As mentioned, this is not a new problem. The astrophotography twist in its workflow is interesting in that yes you don't need to organize across multiple "athletes" as such which makes it easier but goodness gracious you create a ton of files in just one evenings successful shoot. This is what made me step back and go "Ah oh...I better get this organized and fast or I'm going to be in real trouble". An interesting side note on this.

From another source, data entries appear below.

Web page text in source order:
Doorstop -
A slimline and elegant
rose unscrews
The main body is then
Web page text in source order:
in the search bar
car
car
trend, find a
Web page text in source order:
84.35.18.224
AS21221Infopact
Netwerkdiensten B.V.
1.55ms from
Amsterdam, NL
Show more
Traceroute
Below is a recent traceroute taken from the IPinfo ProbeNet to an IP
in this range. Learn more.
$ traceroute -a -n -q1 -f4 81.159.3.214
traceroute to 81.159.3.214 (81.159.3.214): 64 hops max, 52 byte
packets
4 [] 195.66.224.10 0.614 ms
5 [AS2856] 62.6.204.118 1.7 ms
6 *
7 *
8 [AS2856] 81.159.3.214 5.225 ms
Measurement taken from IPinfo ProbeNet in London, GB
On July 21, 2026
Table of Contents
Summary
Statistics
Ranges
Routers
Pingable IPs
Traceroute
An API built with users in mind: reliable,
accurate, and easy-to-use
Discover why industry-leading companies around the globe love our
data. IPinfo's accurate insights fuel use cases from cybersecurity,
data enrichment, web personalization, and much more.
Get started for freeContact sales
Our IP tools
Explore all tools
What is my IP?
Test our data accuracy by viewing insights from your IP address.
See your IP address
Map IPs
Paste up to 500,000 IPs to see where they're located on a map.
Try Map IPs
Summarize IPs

I had the opportunity to do some work with some professional astronomers here in Arizona. I was shocked to see what, IMHO, the abysmal record keeping of how the data the collect to do their work. Goodness they have scopes costing 10's of millions of dollars and every person has their own way of keeping, organizing data and it's splattered all over the place. It obviously works but the engineer in me looks at that and just wonders what a waste in that they don't keep data in such a fashion to allow each other to share and use each others work. I'm sure there is something here I don't understand but whatever.

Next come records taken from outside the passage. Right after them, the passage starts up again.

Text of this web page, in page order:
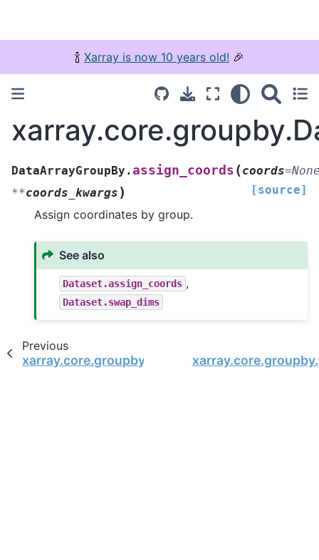
🍾 Xarray is now 10 years old! 🎉
DataArrayGroupBy.assign_coords (coords=
**coords_kwargs ) [source]
Assign coordinates by group.
See also
Dataset.assign_coords ,
Dataset.swap_dims
Previous
xarray.core.groupby.DataArrayGroupBy.reduce
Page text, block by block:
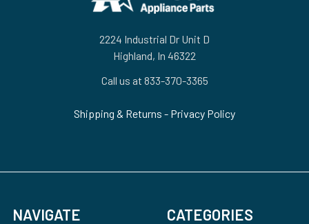
2224 Industrial Dr Unit D
Highland, In 46322
Call us at 833-370-3365
Shipping & Returns - Privacy Policy
NAVIGATE CATEGORIES
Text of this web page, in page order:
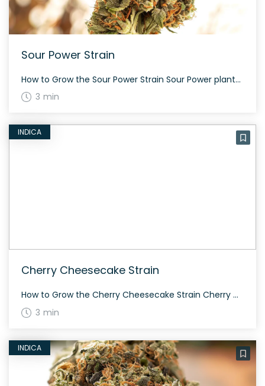
Sour Power Strain
How to Grow the Sour Power Strain Sour Power plants thrive indoors, with a flowering time of 9 to 11 weeks and heavy yields. Given its high THC content, it’s important to monitor intake, especially for new users. The History and Genetics of Sour Power Strain The three-time Cannabis Cup-winning Sour Power is a sativa-dominant […]
3 min
INDICA
Cherry Cheesecake Strain
How to Grow the Cherry Cheesecake Strain Cherry Cheesecake strain is an indoor growing favorite due to its rich lineage including Kimbo Kush and Cherry Pie. Growers should watch out for its high amounts of THC and wonderful aroma. The History and Genetics of Cherry Cheesecake Strain Cherry Cheesecake is a cross of Kimbo Kush […]
3 min
INDICA
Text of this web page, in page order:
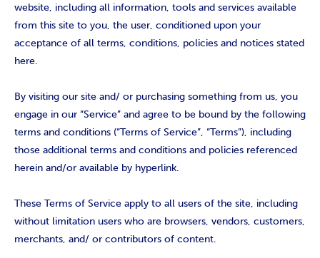
website, including all information, tools and services available
from this site to you, the user, conditioned upon your
acceptance of all terms, conditions, policies and notices stated
here.
By visiting our site and/ or purchasing something from us, you
engage in our “Service” and agree to be bound by the following
terms and conditions (“Terms of Service”, “Terms”), including
those additional terms and conditions and policies referenced
herein and/or available by hyperlink.
These Terms of Service apply to all users of the site, including
without limitation users who are browsers, vendors, customers,
merchants, and/ or contributors of content.
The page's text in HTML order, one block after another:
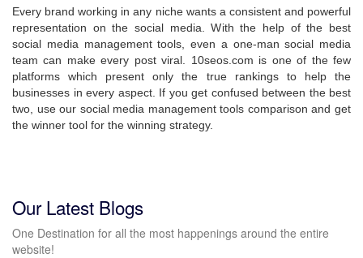
Every brand working in any niche wants a consistent and powerful
representation on the social media. With the help of the best
social media management tools, even a one-man social media
team can make every post viral. 10seos.com is one of the few
platforms which present only the true rankings to help the
businesses in every aspect. If you get confused between the best
two, use our social media management tools comparison and get
the winner tool for the winning strategy.
Our Latest Blogs
One Destination for all the most happenings around the entire
website!
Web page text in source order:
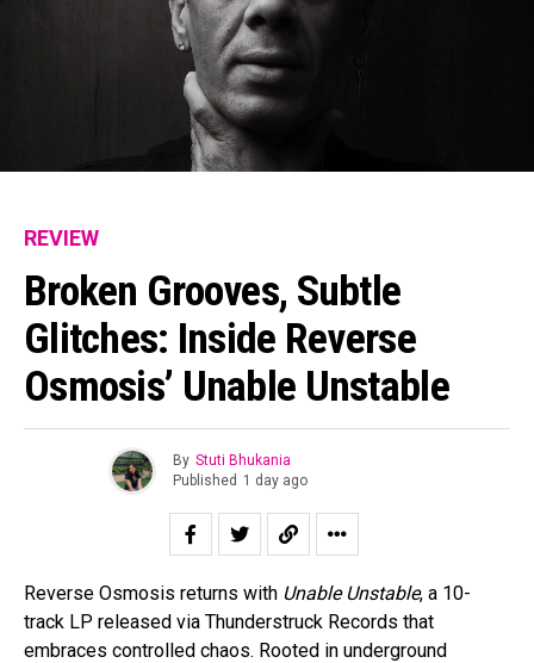
REVIEW
Broken Grooves, Subtle
Glitches: Inside Reverse
Osmosis’ Unable Unstable
By Stuti Bhukania
Published 1 day ago
Reverse Osmosis returns with Unable Unstable, a 10-
track LP released via Thunderstruck Records that
embraces controlled chaos. Rooted in underground
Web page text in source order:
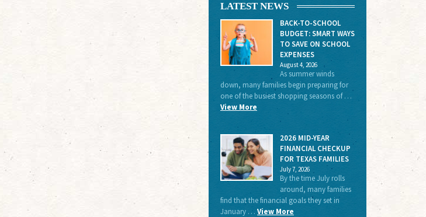
LATEST NEWS
BACK-TO-SCHOOL
BUDGET: SMART WAYS
TO SAVE ON SCHOOL
EXPENSES
August 4, 2026
As summer winds
down, many families begin preparing for
one of the busiest shopping seasons of …
View More
2026 MID-YEAR
FINANCIAL CHECKUP
FOR TEXAS FAMILIES
July 7, 2026
By the time July rolls
around, many families
find that the financial goals they set in
January … View More

I appreciate the feedback very much. All of this being said to Linwoods comment I may in the end, just create some Capture One catalogs and go with that. I like Capture One and in terms of dbase and basic photo editing capabilities its not an issue. Capture One vs Lightroom is just a Chevy vs Ford issue. Both are very capable programs and both have their +'s and -'s. I don't know however if it accepts a .fits file but I will look into that.
 

Linwood

Well-known member
Jul 28, 2020
125
9
Will Capture One index xifs files?

My reaction was mostly to the idea of stuffing files into a database-- a metadata skimmer and organizer sounds quite interesting.
 

pfile

PTeam Member
Nov 23, 2009
6,170
180
i primarily use a filename based scheme to organize my raw subexposures. however i did at one point write a script to figure out what site/camera/telescope/rotator angle/filter/date a flat was taken and stuff that in a sqlite3 database. then it can be queried for a set of flats that match a particular light within a specified date and rotator tolerance and spit out a list of pathnames of flats. i also made a script to create a calibration icon from a list of files, so together i could generate a set of calibrated flat subs with PI. this all predates BPP and WBPP.

this was all using perl which i understand to be old news at this point. however there is a fits parser available for perl and that's what i used to extract most of the data about the file, then had some heuristics that would identify the site/overall project. and it was all under unix; not sure how this would be accomplished on windows. anyway i'm sure astropy contains a fits parser so one could also use python and sqlite3 for this.

so - i think a DB that contains all the metadata for lights/flats/darks/bias could be very useful, but as others have pointed out i dont think storing the files themselves in the database is a good idea.
 

fredvanner

Well-known member
Apr 17, 2019
828
90
70
Wells, Somerset, UK
... since PI is scriptable and has all the facilities for metadata access, perhaps such a utility could be written as a PI script / process. This might allow really smart options, like celestial coordinate searches.
 

rimcrazy

Member
Feb 15, 2020
5
0
Will Capture One index xifs files?

My reaction was mostly to the idea of stuffing files into a database-- a metadata skimmer and organizer sounds quite interesting.
So a very quick look, I don't think Capture One will index a .xifs file. They have a tool which you can use to look at it but it won't index. Also neither Capture One nor Lightroom will import a .fits file. There is a Fits liberator plug-in for Photoshop but that is all I found. Obviously we all use PI to edit our .fits files but for storage LR or CO would have been nice.
 

pfile

PTeam Member
Nov 23, 2009
6,170
180
to my knowledge the only 3rd party filesystem support for XISF metadata is the Observer Pro finder plugin for macosx. it allows spotlight searches on xisf by parsing the FITS header data and adding it to the mac's spotlight database.

but i don't use windows so maybe there's something available on windows?